# ANN
- Symbols:
- N: num dataset items.
- d: length of one item.
- k: num items to query.
## LSH:
- Generate random m vectors of length d.
- Hash function: for each generated vector, assign 1 if same direction, otherwise 0.

Calculate the hash for all dataset items and the query item.
- Within the dataset items having same (or minimize hamming distance) hash with the query item:
- Brute force all.
- Return random k vectors (**more common** if m >> d).
- Complexity: $O(m^2)$
- Calculate hash: $O(m.d)$
- Search: $O(m^2)$
## PQ:
- Hash function:
- Segment a vector into m sub-vectors.

- In each sub-vector position, calculate c centroids using k-Means from all dataset items.

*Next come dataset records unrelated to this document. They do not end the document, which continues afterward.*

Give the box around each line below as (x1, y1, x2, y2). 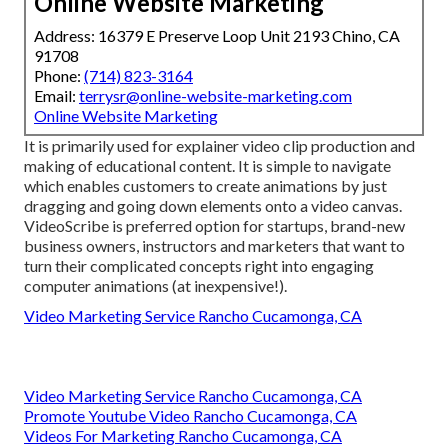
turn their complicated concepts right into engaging (24, 255, 374, 275)
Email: (34, 85, 79, 105)
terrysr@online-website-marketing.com (79, 85, 352, 105)
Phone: (34, 65, 84, 85)
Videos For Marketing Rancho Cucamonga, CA (24, 425, 342, 445)
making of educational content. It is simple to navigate (24, 155, 391, 175)
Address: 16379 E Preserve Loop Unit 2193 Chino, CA (34, 25, 400, 45)
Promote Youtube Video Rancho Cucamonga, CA (24, 405, 357, 425)
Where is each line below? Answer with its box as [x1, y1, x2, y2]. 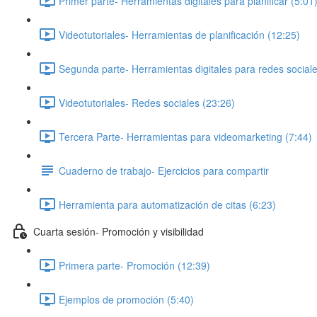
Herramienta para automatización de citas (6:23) [59, 197, 276, 212]
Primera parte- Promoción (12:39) [59, 258, 210, 272]
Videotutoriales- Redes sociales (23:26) [59, 95, 235, 110]
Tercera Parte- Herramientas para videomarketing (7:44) [59, 129, 312, 144]
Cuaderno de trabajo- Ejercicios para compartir [59, 163, 269, 178]
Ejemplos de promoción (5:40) [59, 292, 194, 306]
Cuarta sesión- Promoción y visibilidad [33, 224, 204, 238]
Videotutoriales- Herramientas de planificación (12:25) [59, 27, 300, 42]
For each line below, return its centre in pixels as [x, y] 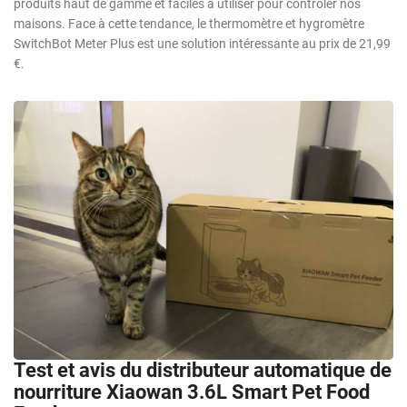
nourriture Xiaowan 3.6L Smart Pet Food [192, 392]
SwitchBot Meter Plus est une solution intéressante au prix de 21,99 [202, 44]
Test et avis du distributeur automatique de [203, 370]
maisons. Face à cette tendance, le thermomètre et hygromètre [189, 24]
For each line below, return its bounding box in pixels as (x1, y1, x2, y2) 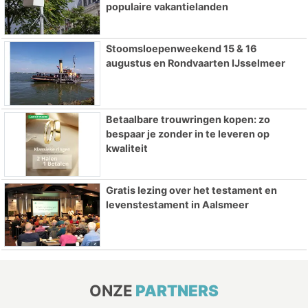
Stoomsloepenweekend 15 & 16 (105, 42, 257, 54)
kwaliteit (105, 142, 148, 154)
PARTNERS (135, 281, 219, 300)
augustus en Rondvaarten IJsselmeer (105, 56, 285, 69)
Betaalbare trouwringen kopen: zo (105, 113, 270, 125)
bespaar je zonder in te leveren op (105, 127, 269, 140)
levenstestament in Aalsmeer (105, 198, 249, 210)
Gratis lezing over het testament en (105, 184, 277, 196)
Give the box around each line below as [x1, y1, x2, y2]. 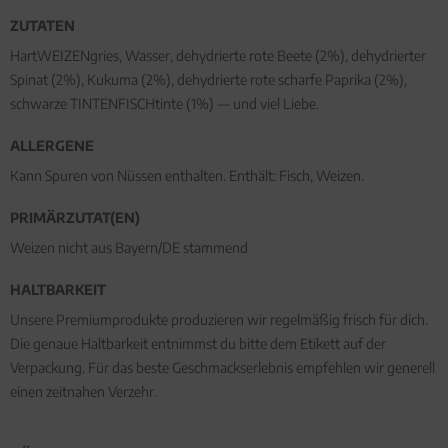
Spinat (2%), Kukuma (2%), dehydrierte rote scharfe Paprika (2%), [10, 71, 407, 89]
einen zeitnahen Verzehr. [10, 383, 157, 401]
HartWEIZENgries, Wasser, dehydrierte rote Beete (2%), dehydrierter [10, 47, 426, 65]
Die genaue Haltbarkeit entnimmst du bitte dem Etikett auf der [10, 335, 386, 353]
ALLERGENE [10, 137, 94, 155]
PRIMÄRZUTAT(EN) [10, 209, 140, 227]
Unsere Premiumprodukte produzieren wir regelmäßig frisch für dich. [10, 311, 428, 329]
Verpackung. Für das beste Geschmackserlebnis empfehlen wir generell [10, 359, 435, 377]
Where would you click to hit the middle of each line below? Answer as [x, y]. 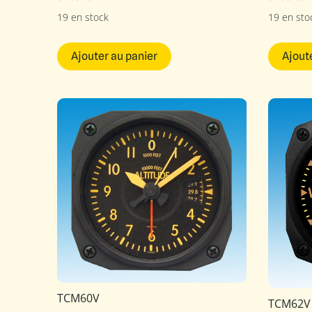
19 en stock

- Replace each sub-vector with its centroid ID (length = log2\(c\))
- For query item, calculate distance between its sub-vectors and all centroids.
- For all dataset items, get the sum distance to the query item based on above distance to centroids.

- Complexity: $O(d.c) + O(N.m)$
- Calculate distance to centroids: $O(d.c)$
- Search: $O(N.m)$
## IVFPQ:
- Find c clusters from dataset items using kMeans.
- For each cluster, calculate PQ hash for all residual vectors = raw - centroid.
- For the query item, find its cluster and nearby clusters, query PQ hash for all items in those clusters.